Les avantages de la Nouvelle Banque de développement tourneraient autour de trois axes directeurs : premièrement, de mieux utiliser leurs devises étrangères afin de réduire le risque d’inflation et de rétrécissement de leur réserve de devises étrangères, et de mieux servir leurs économies réelles; deuxièmement, les bénéfices que la banque de développement pourraient tirer de l’investissement dans les économies réelles et dépasseraient largement ceux que les banques centrales pourraient tirer de l’achat de bons du Trésor des pays développés, et l’investissement dans les infrastructures pourrait stimuler la demande intérieure de ces pays, entraînant la croissance économique; troisièmement, la Nouvelle Banque de développement ferait la promotion de l’usage des monnaies nationales des pays membres, ce qui pourrait promouvoir le commerce intérieur et l’investissement réciproque de ces pays, réduisant ainsi la dépendance au dollar, bien qu’en baisse mais dominant dans les transactions internationales suivi de l’euro. En effet, il faut être réaliste. La fin du «roi dollar» ressemble donc à «l’Arlésienne» depuis plus de cinquante ans, mais des événements récents viennent cependant d’ouvrir une sérieuse brèche, où après la Russie, l’Inde certains pays européens  ont déjà facturé de nombreux produits en yuans. Cependant, entre  2021 et 2022, selon les  données du FMI données du 28 avril 2023, la part de l’euro dans les paiements mondiaux s’élève à environ  à 38 %, l’euro faisant ainsi jeu égal avec le dollar, la part  de l’euro dans les avoirs de réserves de change étant  d’environ 20 % tandis que celle du dollar américain se situait aux alentours de 60% et la part du dollar dans les réserves de changes mondiales est passée de 71% en 1999, à 58% en 2022, l’euro comptant pour 20,5%, le yen pour 5,5% et la livre sterling pour près de 5% et le  yuan  chinois  2,7%. Aussi, tout dépendra des rapports de force  et de l’évolution de l’économie mondiale  où avec les tensions géostratégiques  actuelles et les nouvelles alliances le monde ne sera plus jamais comme avant la création de la Nouvelle Banque de développement traduit la volonté des BRICS d’une rénovation de leur gouvernance interne. La stratégie des BRICS est de favoriser le co-développement, se fondant sur le respect du choix du système politique et économique de chaque nation, tenant compte de son histoire et de son anthropologie culturelle.

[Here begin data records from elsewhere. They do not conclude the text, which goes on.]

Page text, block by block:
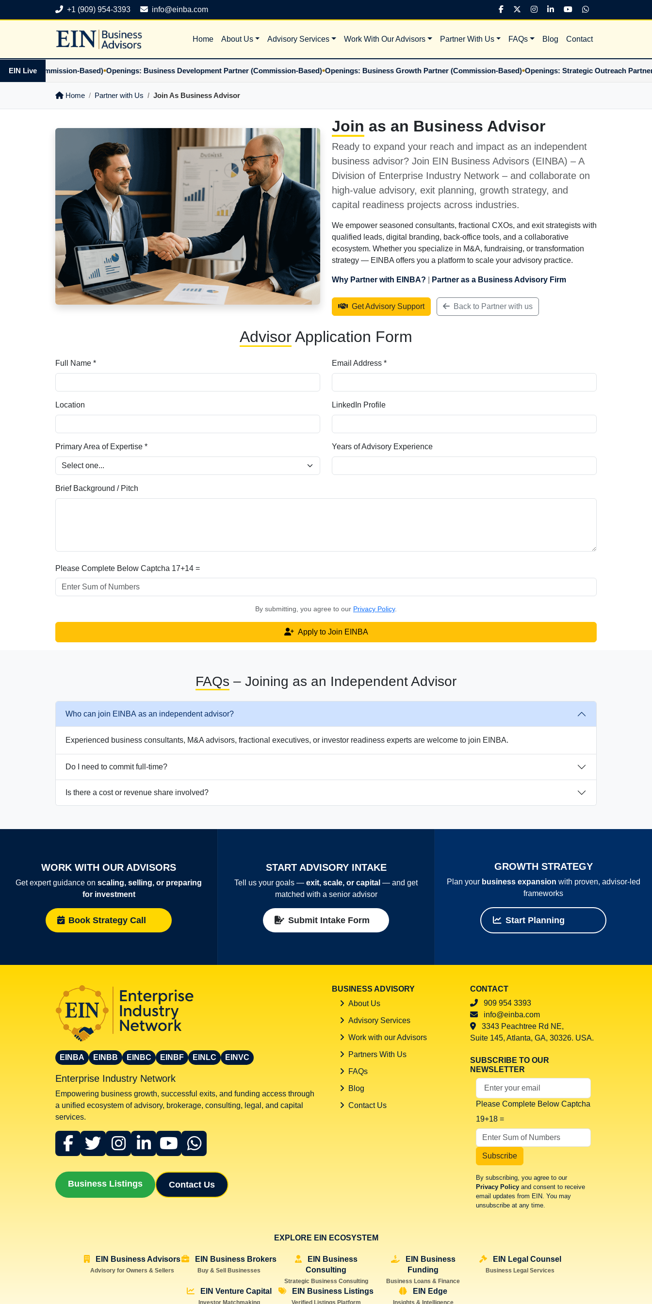
+1 (909) 954-3393 info@einba.com
Home About Us Advisory Services Work With Our Advisors Partner With Us FAQs Blog Contact
EIN Live
(Commission-Based)•Openings: Business Development Partner (Commission-Based)•Openings: Business Growth Partner (Commission-Based)•Openings: Strategic Outreach Partner
Home Partner with Us Join As Business Advisor
Join as an Business Advisor
Ready to expand your reach and impact as an independent
business advisor? Join EIN Business Advisors (EINBA) – A
Division of Enterprise Industry Network – and collaborate on
high-value advisory, exit planning, growth strategy, and
capital readiness projects across industries.
We empower seasoned consultants, fractional CXOs, and exit strategists with
qualified leads, digital branding, back-office tools, and a collaborative
ecosystem. Whether you specialize in M&A, fundraising, or transformation
strategy — EINBA offers you a platform to scale your advisory practice.
Why Partner with EINBA? Partner as a Business Advisory Firm
Get Advisory Support Back to Partner with us
AdvisorApplication Form
Full Name * Email Address *
Location LinkedIn Profile
Primary Area of Expertise * Years of Advisory Experience
Brief Background / Pitch
Please Complete Below Captcha 17+14 =
By submitting, you agree to our Privacy Policy.
Apply to Join EINBA
FAQs – Joining as an Independent Advisor
Who can join EINBA as an independent advisor?
Experienced business consultants, M&A advisors, fractional executives, or investor readiness experts are welcome to join EINBA.
Do I need to commit full-time?
Is there a cost or revenue share involved?
WORK WITH OUR ADVISORS
Get expert guidance on scaling, selling, or preparing
for investment
Book Strategy Call
START ADVISORY INTAKE
Tell us your goals — exit, scale, or capital — and get
matched with a senior advisor
Submit Intake Form
GROWTH STRATEGY
Plan your business expansion with proven, advisor‑led
frameworks
Start Planning
EINBA EINBB EINBC EINBF EINLC EINVC
Enterprise Industry Network
Empowering business growth, successful exits, and funding access through
a unified ecosystem of advisory, brokerage, consulting, legal, and capital
services.
Business Listings Contact Us
BUSINESS ADVISORY
About Us
Advisory Services
Work with our Advisors
Partners With Us
FAQs
Blog
Contact Us
CONTACT
909 954 3393
info@einba.com
3343 Peachtree Rd NE,
Suite 145, Atlanta, GA, 30326. USA.
SUBSCRIBE TO OUR
NEWSLETTER
Your Email Address
Please Complete Below Captcha
19+18 =
Subscribe
By subscribing, you agree to our
Privacy Policy and consent to receive
email updates from EIN. You may
unsubscribe at any time.
EXPLORE EIN ECOSYSTEM
EIN Business Advisors
Advisory for Owners & Sellers
EIN Business Brokers
Buy & Sell Businesses
EIN Business
Consulting
Strategic Business Consulting
EIN Business
Funding
Business Loans & Finance
EIN Legal Counsel
Business Legal Services
EIN Venture Capital
Investor Matchmaking
EIN Business Listings
Verified Listings Platform
EIN Edge
Insights & Intelligence

En conclusion, outre les facteurs géopolitiques, l’Algérie étant un acteur stratégique de la stabilité de la région méditerranéenne et africaine, les futures adhésions doivent avoir une économie diversifiée, pour avoir une influence sur les décisions internationales et profiter de cette intégration. C’est dans ce cadre que le choix de l’Algérie à adhérer aux BRICS est un choix stratégique pour son développement futur et comme rappelé par le président de la République, il y a lieu de doubler son PIB approchant les 200 milliards de dollars fin 2022,  à environ 400 milliards de dollars horizon 2025. L’objectif stratégique est une structure économique diversifiée, car dépendant pour ses recettes en devises, en 2022, avec les dérivées à 98% des hydrocarbures, (inclus dans la rubrique hors hydrocarbures pour près de 60/70% ) avec une recette estimée en 2023, selon nos calculs, hypothèse de 75/80 dollars le cours du Brent, et 10/11 dollars le MBTU pour le gaz, entre 45/250 milliards de dollars, contre 60 milliards de dollars  en 2022. L’Algérie peut devenir  un pays pivot, elle en a les potentialités, sous réserve de l’approfondissement des réformes structurelles épaulées par une gouvernance rénovée et la valorisation de la connaissance.